- Other names: HFI
- Fructose
- Specialty: Endocrinology

= Hereditary fructose intolerance =

Hereditary fructose intolerance (HFI) is an inborn error of fructose metabolism caused by a deficiency of the enzyme aldolase B. Individuals affected with HFI are asymptomatic until they ingest fructose, sucrose, or sorbitol. If fructose is ingested, the enzymatic block at aldolase B causes an accumulation of fructose-1-phosphate which, over time, results in the death of liver cells. This accumulation has downstream effects on gluconeogenesis and regeneration of adenosine triphosphate (ATP). Symptoms of HFI include vomiting, convulsions, irritability, poor feeding as a baby, hypoglycemia, jaundice, hemorrhage, hepatomegaly, hyperuricemia and potentially kidney failure. There are reported deaths in infants and children as a result of the metabolic consequences of HFI. Death in HFI is always associated with problems in diagnosis.

HFI is an autosomal recessive condition caused by mutations in the ALDOB gene, located at 9q31.1. HFI is typically suspected based on dietary history, especially in infants who become symptomatic after breast feeding. This suspicion is typically confirmed by molecular analysis Treatment of HFI involves strict avoidance of fructose in the diet. Older patients with HFI typically self-select a diet low in fructose, even before being diagnosed.
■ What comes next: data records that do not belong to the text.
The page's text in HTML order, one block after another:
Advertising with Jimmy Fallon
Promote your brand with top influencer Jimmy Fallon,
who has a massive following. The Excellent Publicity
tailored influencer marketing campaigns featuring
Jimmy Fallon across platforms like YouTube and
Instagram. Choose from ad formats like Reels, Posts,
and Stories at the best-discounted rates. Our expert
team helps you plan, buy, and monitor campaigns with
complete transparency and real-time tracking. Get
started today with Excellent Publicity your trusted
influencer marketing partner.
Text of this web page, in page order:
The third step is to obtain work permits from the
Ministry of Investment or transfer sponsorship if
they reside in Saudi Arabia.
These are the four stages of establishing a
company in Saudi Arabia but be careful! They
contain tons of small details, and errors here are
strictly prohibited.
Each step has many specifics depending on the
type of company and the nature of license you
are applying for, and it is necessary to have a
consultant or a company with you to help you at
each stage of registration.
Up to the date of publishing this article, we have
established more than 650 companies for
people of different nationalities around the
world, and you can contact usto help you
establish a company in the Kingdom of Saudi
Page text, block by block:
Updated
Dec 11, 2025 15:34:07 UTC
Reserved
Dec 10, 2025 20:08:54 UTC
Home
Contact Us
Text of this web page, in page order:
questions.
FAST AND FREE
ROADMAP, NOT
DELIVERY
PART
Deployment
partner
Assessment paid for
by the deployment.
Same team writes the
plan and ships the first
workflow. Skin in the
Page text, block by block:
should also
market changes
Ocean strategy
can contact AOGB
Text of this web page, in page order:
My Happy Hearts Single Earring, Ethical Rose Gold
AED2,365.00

The discovery of hereditary fructose intolerance (HFI) as a clinical entity is credited to Chambers and Pratt, who first described the condition in 1956. They identified it in a 24-year-old woman who experienced nausea and abdominal pain specifically after consuming fruit or sugar, describing it at the time as an "...idiosyncrasy to fructose" .

==Presentation==
The key identifying feature of HFI is the appearance of symptoms with the introduction of fructose to the diet. Affected individuals are asymptomatic and healthy, provided they do not ingest foods containing fructose or any of its common precursors, sucrose and sorbitol. In the past, infants often became symptomatic when they were introduced to formulas that were sweetened with fructose or sucrose. These sweeteners are not common in formulas used today. Symptoms such as vomiting, nausea, restlessness, pallor, sweating, trembling and lethargy can also first present in infants when they are introduced to fruits and vegetables. These can progress to apathy, coma and convulsions if the source is not recognized early.
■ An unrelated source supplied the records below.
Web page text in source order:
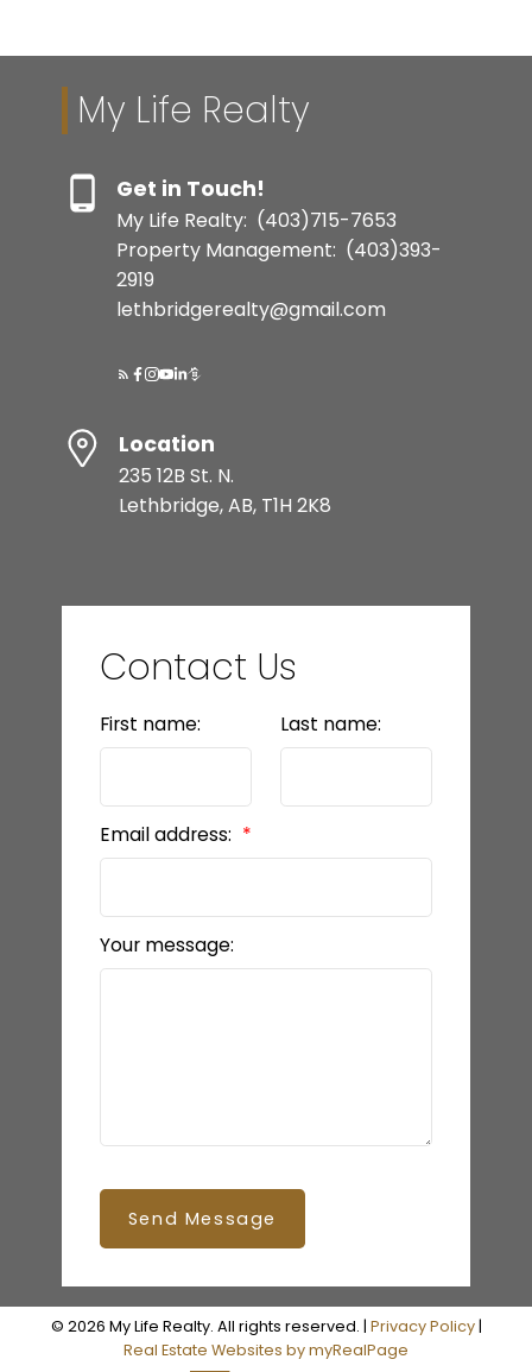
My Life Realty
Get in Touch!
My Life Realty: (403)715-7653
Property Management: (403)393-
2919
lethbridgerealty@gmail.com
Location
235 12B St. N.
Lethbridge, AB, T1H 2K8
Contact Us
First name: Last name:
Email address:
Your message:
Send Message
© 2026 My Life Realty. All rights reserved. | Privacy Policy|
Real Estate Websites by myRealPage
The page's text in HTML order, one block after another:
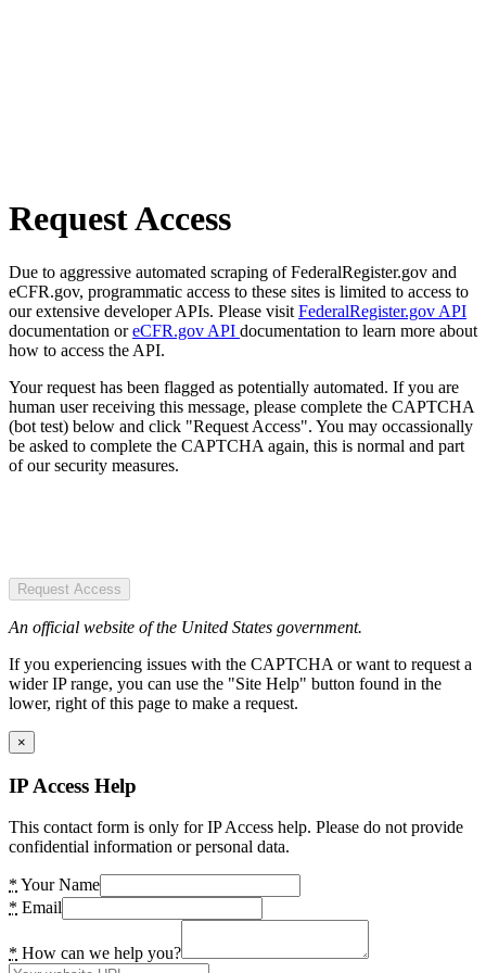
Request Access
Due to aggressive automated scraping of FederalRegister.gov and
eCFR.gov, programmatic access to these sites is limited to access to
our extensive developer APIs. Please visit FederalRegister.gov API
documentation oreCFR.gov API documentation to learn more about
how to access the API.
Your request has been flagged as potentially automated. If you are
human user receiving this message, please complete the CAPTCHA
(bot test) below and click "Request Access". You may occassionally
be asked to complete the CAPTCHA again, this is normal and part
of our security measures.
Request Access
An official website of the United States government.
If you experiencing issues with the CAPTCHA or want to request a
wider IP range, you can use the "Site Help" button found in the
lower, right of this page to make a request.
×
IP Access Help
This contact form is only for IP Access help. Please do not provide
confidential information or personal data.
* Your Name
* Email
* How can we help you?
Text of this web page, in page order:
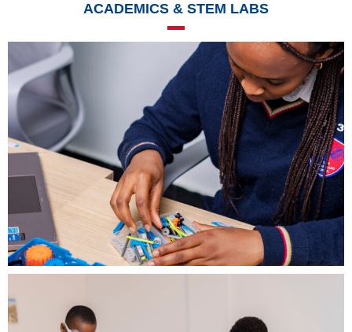
ACADEMICS & STEM LABS
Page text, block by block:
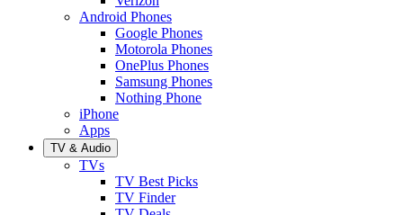
Android Phones
Google Phones
Motorola Phones
OnePlus Phones
Samsung Phones
Nothing Phone
iPhone
Apps
TV & Audio
TVs
TV Best Picks
TV Finder

When patients are diagnosed with HFI, a dietary history will often reveal an aversion to fruit and other foods that contain large amounts of fructose. Most adult patients do not have any dental caries.

== Fructose metabolism ==
After ingestion, fructose is converted to fructose-1-phosphate in the liver by fructokinase. Deficiencies of fructokinase cause essential fructosuria, a clinically benign condition characterized by the excretion of unmetabolized fructose in the urine. Fructose-1-phosphate is metabolized by aldolase B into dihydroxyacetone phosphate and glyceraldehyde. HFI is caused by a deficiency of aldolase B.
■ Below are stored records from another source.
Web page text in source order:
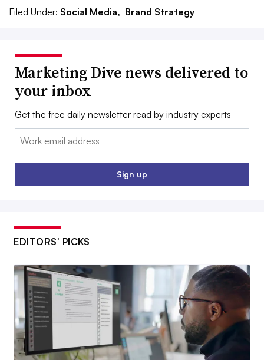
Filed Under: Social Media, Brand Strategy
Marketing Dive news delivered to
your inbox
Get the free daily newsletter read by industry experts
Email:
Sign up
EDITORS’ PICKS
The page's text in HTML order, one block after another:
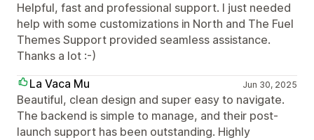
Helpful, fast and professional support. I just needed
help with some customizations in North and The Fuel
Themes Support provided seamless assistance.
Thanks a lot :-)
La Vaca Mu
Jun 30, 2025
Beautiful, clean design and super easy to navigate.
The backend is simple to manage, and their post-
launch support has been outstanding. Highly
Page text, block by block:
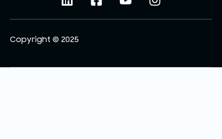
Copyright © 2025
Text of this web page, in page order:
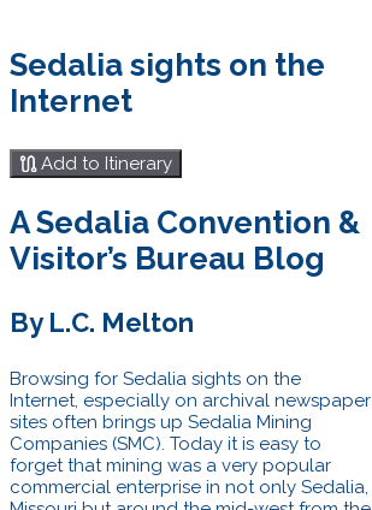
Sedalia sights on the
Internet
Add to Itinerary
A Sedalia Convention &
Visitor’s Bureau Blog
By L.C. Melton
Browsing for Sedalia sights on the
Internet, especially on archival newspaper
sites often brings up Sedalia Mining
Companies (SMC). Today it is easy to
forget that mining was a very popular
commercial enterprise in not only Sedalia,
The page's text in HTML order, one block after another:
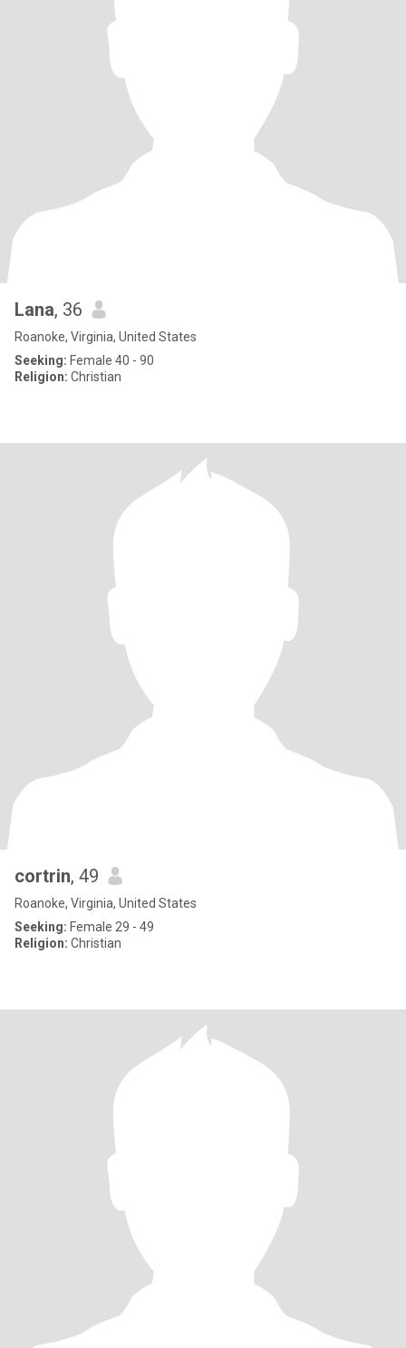
Lana, 36
Roanoke, Virginia, United States
Seeking: Female 40 - 90
Religion: Christian
cortrin, 49
Roanoke, Virginia, United States
Seeking: Female 29 - 49
Religion: Christian

A deficiency of aldolase B results in an accumulation of fructose-1-phosphate, and trapping of phosphate (fructokinase requires adenosine triphosphate (ATP)). The downstream effects of this enzyme block are the inhibition of glucose production and reduced regeneration of ATP.

== Diagnosis ==
Because of the ease of therapy (dietary exclusion of fructose), HFI can be effectively managed if properly diagnosed. In HFI, the diagnosis of homozygotes is difficult, requiring a genomic DNA screening with allele-specific probes or an enzyme assay from a liver biopsy. Once identified, parents of infants who carry mutant aldolase B alleles leading to HFI, or older individuals who have clinical histories compatible with HFI can be identified and counselled with regard to preventive therapy: dietary exclusion of foods containing fructose, sucrose, or sorbitol. If possible, individuals who suspect they might have HFI should avoid testing via fructose challenge as the results are non-conclusive for individuals with HFI, and even if the diagnostic administration of fructose is properly controlled, profound hypoglycemia and its sequelae can threaten the patient's well-being.

== Treatment ==
Treatment of HFI depends on the stage of the disease, and the severity of the symptoms. Stable patients without acute intoxication events are treated by careful dietary planning that avoids fructose and its metabolic precursors. Fructose is replaced in the diet by glucose, maltose or other sugars. Management of patients with HFI often involves dietitians who have a thorough knowledge of what foods are acceptable.

== Scythian mutation ==
Genetic analysis of ancient Don Scythians found an ALDOB gene pathogenic variant named p.Ala150Pro or rs1800546. Those people's diet was mostly meat, dairy, and C4 plants with no fruits. Their skeletons showed no indications of tooth decay. That variant spread through Europe to be by far the main cause of hereditary fructose intolerance.